The old HSH home base.
Business boomed from the get-go, so after the first year, the group doubled the size of the bar. Things continued to go well, so ownership bought the building next door, looking to put in a team-themed barber-shop. This is where things went wrong.
“The city inspector was doing the final walk-through of the barber shop and saw that their water pipes ran through [the bar’s] basement," Winland says. “He came in and looked around, and said we weren’t zoned for bar use.”
Hooligans tried to hang on, securing special permits to stay open for matches, but could no longer function as a normal bar. Eventually, owners made the tough decision to close it down.
Yet it wouldn't be long before Hudson Street Hooligans found another proper home of their own. Just a couple of blocks away from the old Hooligans site, they wound up at Hendoc's Bar. Situated close to Ohio State University, locals knew it more as a campus hangout than soccer bar, but HSH flocked there after Hooligan’s closed -- especially because Winland was also involved in its ownership group.
Hendoc’s featured a similar interior layout to Hooligans, and eventually began to re-capture some of the match-day feeling of its predecessor.

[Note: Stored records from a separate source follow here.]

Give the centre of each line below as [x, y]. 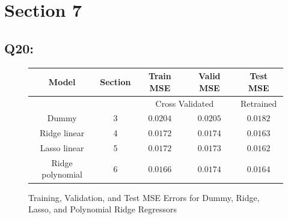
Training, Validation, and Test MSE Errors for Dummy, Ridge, [144, 197]
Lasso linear [62, 148]
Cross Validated [185, 103]
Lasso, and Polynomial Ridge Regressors [103, 209]
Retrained [259, 103]
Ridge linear [62, 133]
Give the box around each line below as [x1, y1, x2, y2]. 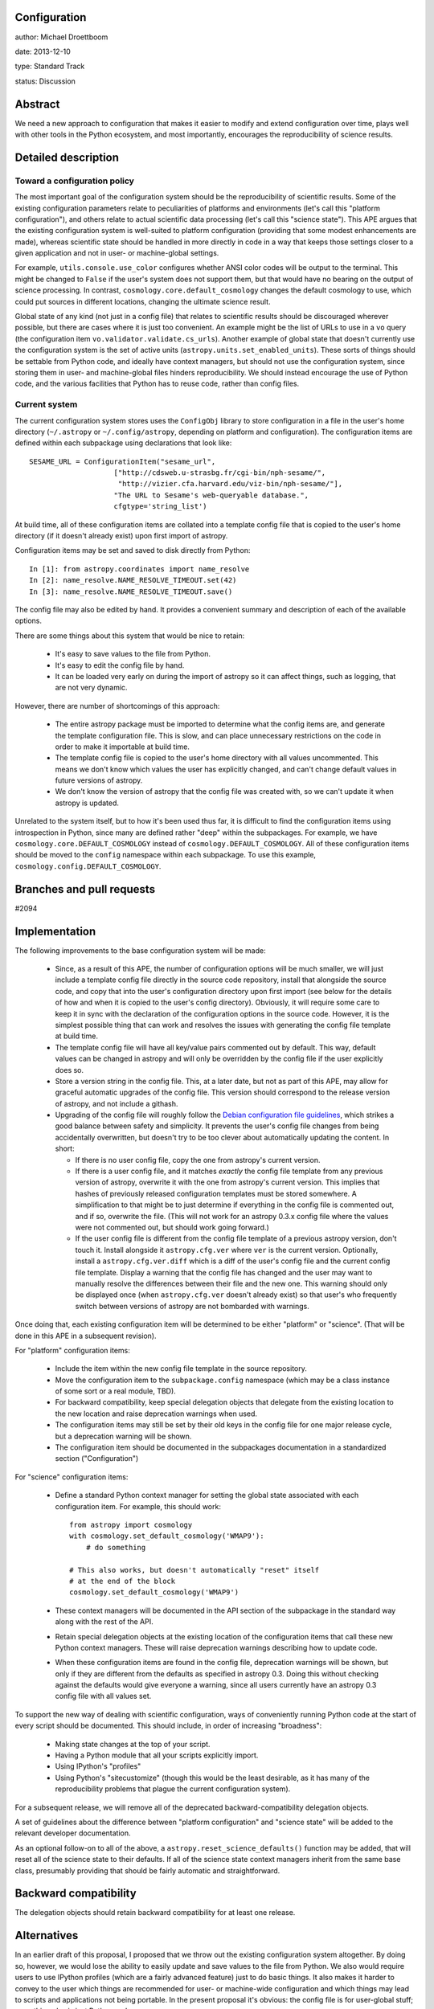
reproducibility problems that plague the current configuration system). [55, 1784, 291, 1794]
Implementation [14, 924, 96, 938]
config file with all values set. [55, 1692, 152, 1701]
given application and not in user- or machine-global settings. [14, 248, 219, 258]
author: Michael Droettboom [14, 32, 108, 42]
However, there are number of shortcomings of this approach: [14, 701, 220, 710]
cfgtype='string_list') [113, 502, 208, 511]
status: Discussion [14, 76, 76, 86]
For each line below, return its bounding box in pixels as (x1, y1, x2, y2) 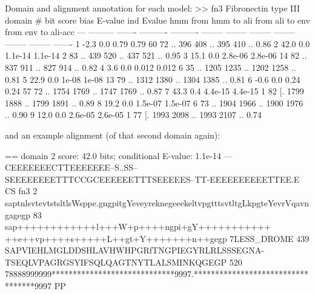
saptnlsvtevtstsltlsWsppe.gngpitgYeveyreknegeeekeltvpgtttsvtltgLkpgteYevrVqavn (5, 196, 310, 209)
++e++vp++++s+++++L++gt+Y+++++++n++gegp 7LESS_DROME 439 (5, 232, 310, 244)
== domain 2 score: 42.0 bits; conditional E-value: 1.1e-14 (5, 149, 221, 162)
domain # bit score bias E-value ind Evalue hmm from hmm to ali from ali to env (5, 13, 310, 26)
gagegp (5, 208, 30, 221)
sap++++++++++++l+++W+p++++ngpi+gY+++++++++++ (5, 220, 271, 233)
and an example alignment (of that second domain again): (5, 128, 220, 141)
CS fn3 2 (5, 185, 38, 197)
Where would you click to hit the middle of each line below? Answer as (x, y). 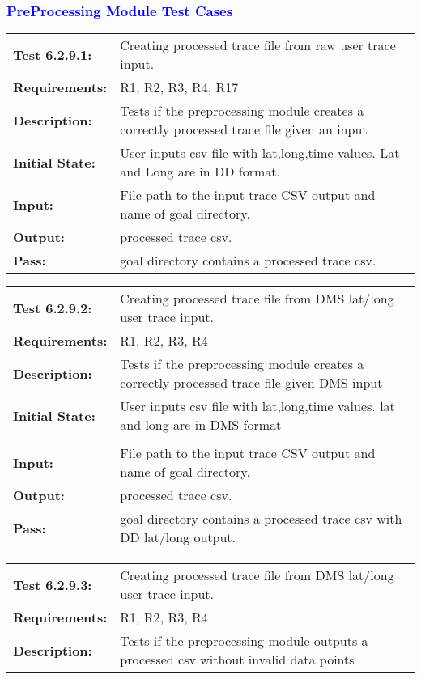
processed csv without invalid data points (237, 660)
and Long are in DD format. (200, 172)
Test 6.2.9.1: (53, 54)
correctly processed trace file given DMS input (251, 383)
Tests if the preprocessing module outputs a (244, 641)
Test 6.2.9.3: (53, 584)
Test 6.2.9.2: (53, 308)
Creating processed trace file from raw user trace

As HSH continued to thrive and evolve, watching away matches there became ritual, and Hendoc’s stature as a go-to place for Crew SC events grew.
In 2013 Hendoc’s began to host tapings of the Massive Report Podcast, Crew SC’s oldest podcast. Later that year it also became a stop on then-new Crew SC investor/operator Anthony Precourt’s “Meet the Fans” tour. In 2014 the bar hosted head coach and sporting director Gregg Berhalter for a Q&A -- which famously turned into an Ethan Finlay contract-extension signing, much to the surprise of the fans there.
These days, Hendoc's continues to thrive as an epicenter of the Crew SC community. “To me, it’s always just been about having a place of our own, to get together and support the team,” Winland says. “Whatever bar it’s been, it’s about having that good, passionate, match-day experience. It’s loud, it’s fun, it’s what HSH is all about.”